◆ TASK DIRECTIONS ◆
Exact copy, pictures excluded: reproduce every record below.

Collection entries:

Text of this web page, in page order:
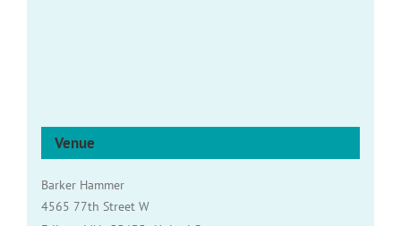
Venue
Barker Hammer
4565 77th Street W
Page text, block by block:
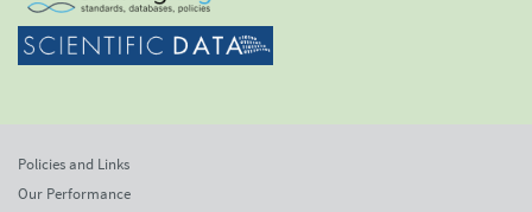
Policies and Links
Our Performance
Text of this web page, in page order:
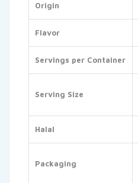
Origin
Flavor
Servings per Container
Serving Size
Halal
Packaging
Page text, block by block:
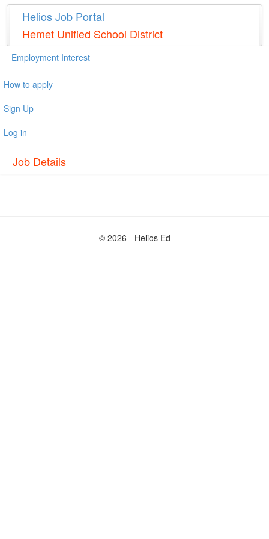
Helios Job Portal
Hemet Unified School District
Employment Interest
How to apply
Sign Up
Log in
Job Details
© 2026 - Helios Ed
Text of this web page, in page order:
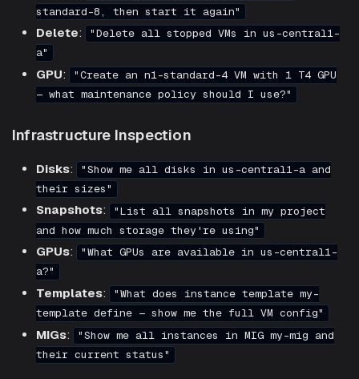
standard-8, then start it again"
Delete:
"Delete all stopped VMs in us-central1-
a"
GPU:
"Create an n1-standard-4 VM with 1 T4 GPU
— what maintenance policy should I use?"
Infrastructure Inspection
Disks:
"Show me all disks in us-central1-a and
their sizes"
Snapshots:
"List all snapshots in my project
and how much storage they're using"
GPUs:
"What GPUs are available in us-central1-
a?"
Templates:
"What does instance template my-
template define — show me the full VM config"
MIGs:
"Show me all instances in MIG my-mig and
their current status"
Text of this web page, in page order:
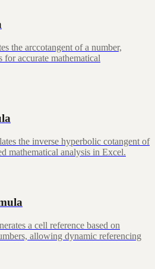
the arccotangent of a number,
for accurate mathematical
the inverse hyperbolic cotangent of
mathematical analysis in Excel.
a cell reference based on
allowing dynamic referencing
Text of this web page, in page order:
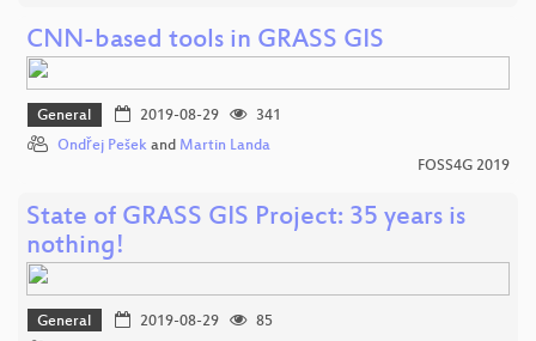
CNN-based tools in GRASS GIS
General 2019-08-29
341
Ondřej Pešek and Martin Landa
FOSS4G 2019
State of GRASS GIS Project: 35 years is
nothing!
General 2019-08-29
85
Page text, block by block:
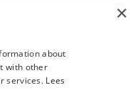
beschermd door reCAPTCHA×
about
with other
services. Lees
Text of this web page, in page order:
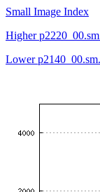
Small Image Index
Higher
Lower
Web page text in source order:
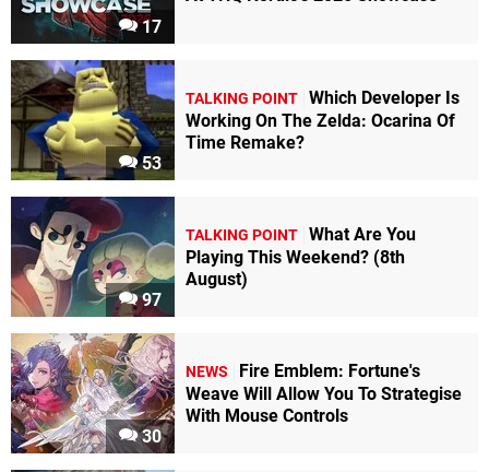
17
53
TALKING POINT Which Developer Is
Working On The Zelda: Ocarina Of
Time Remake?
97
TALKING POINT What Are You
Playing This Weekend? (8th
August)
30
NEWS
Fire Emblem: Fortune's
Weave Will Allow You To Strategise
With Mouse Controls
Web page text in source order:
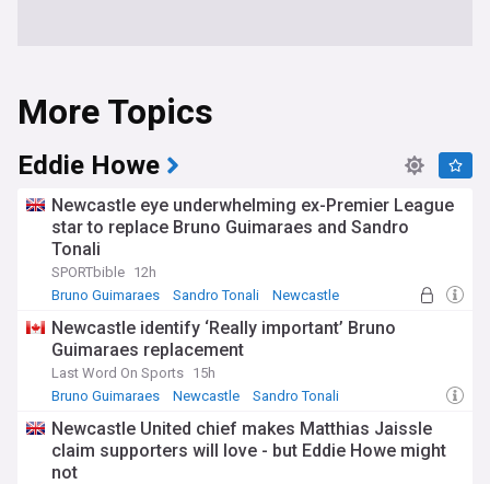
More Topics
Eddie Howe
Newcastle eye underwhelming ex-Premier League
star to replace Bruno Guimaraes and Sandro
Tonali
SPORTbible 12h
Bruno Guimaraes
Sandro Tonali Newcastle
Newcastle identify ‘Really important’ Bruno
Guimaraes replacement
Last Word On Sports 15h
Bruno Guimaraes
Newcastle Sandro Tonali
Newcastle United chief makes Matthias Jaissle
claim supporters will love - but Eddie Howe might
not
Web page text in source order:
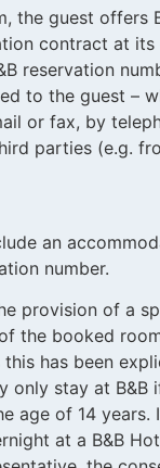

◆ ANSWER BELOW ◆
Text of this web page, in page order:
Venue
Barker Hammer
4565 77th Street W
Page text, block by block:
Policies and Links
Our Performance
Text of this web page, in page order:
Origin
Flavor
Servings per Container
Serving Size
Halal
Packaging
Page text, block by block:
Helios Job Portal
Hemet Unified School District
Employment Interest
How to apply
Sign Up
Log in
Job Details
© 2026 - Helios Ed
Text of this web page, in page order:
standard-8, then start it again"
Delete:
"Delete all stopped VMs in us-central1-
a"
GPU:
"Create an n1-standard-4 VM with 1 T4 GPU
— what maintenance policy should I use?"
Infrastructure Inspection
Disks:
"Show me all disks in us-central1-a and
their sizes"
Snapshots:
"List all snapshots in my project
and how much storage they're using"
GPUs:
"What GPUs are available in us-central1-
a?"
Templates:
"What does instance template my-
template define — show me the full VM config"
MIGs:
"Show me all instances in MIG my-mig and
their current status"
Text of this web page, in page order:
the arccotangent of a number,
for accurate mathematical
the inverse hyperbolic cotangent of
mathematical analysis in Excel.
a cell reference based on
allowing dynamic referencing
Text of this web page, in page order:
CNN-based tools in GRASS GIS
General 2019-08-29
341
Ondřej Pešek and Martin Landa
FOSS4G 2019
State of GRASS GIS Project: 35 years is
nothing!
General 2019-08-29
85
Page text, block by block:
beschermd door reCAPTCHA×
about
with other
services. Lees
Text of this web page, in page order:
Small Image Index
Higher
Lower
Web page text in source order:
17
53
TALKING POINT Which Developer Is
Working On The Zelda: Ocarina Of
Time Remake?
97
TALKING POINT What Are You
Playing This Weekend? (8th
August)
30
NEWS
Fire Emblem: Fortune's
Weave Will Allow You To Strategise
With Mouse Controls
Web page text in source order:
More Topics
Eddie Howe
Newcastle eye underwhelming ex-Premier League
star to replace Bruno Guimaraes and Sandro
Tonali
SPORTbible 12h
Bruno Guimaraes
Sandro Tonali Newcastle
Newcastle identify ‘Really important’ Bruno
Guimaraes replacement
Last Word On Sports 15h
Bruno Guimaraes
Newcastle Sandro Tonali
Newcastle United chief makes Matthias Jaissle
claim supporters will love - but Eddie Howe might
not
Web page text in source order:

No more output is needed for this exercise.